■ Problem ■
An exact copy of every entry is needed, without any of the pictures.
━━━ Source data ━━━
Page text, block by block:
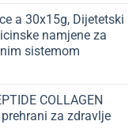
a 30x15g, Dijetetski
namjene za
sistemom
COLLAGEN
za zdravlje
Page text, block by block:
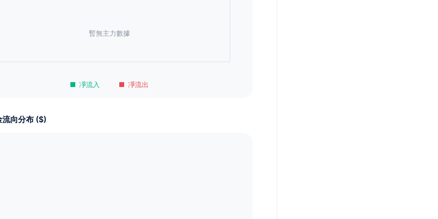
凈流入 凈流出
暫無主力數據
向分布 ($)
━━━
■ Expected answer ■
Page text, block by block:
a 30x15g, Dijetetski
namjene za
sistemom
COLLAGEN
za zdravlje
Page text, block by block:
凈流入 凈流出
暫無主力數據
向分布 ($)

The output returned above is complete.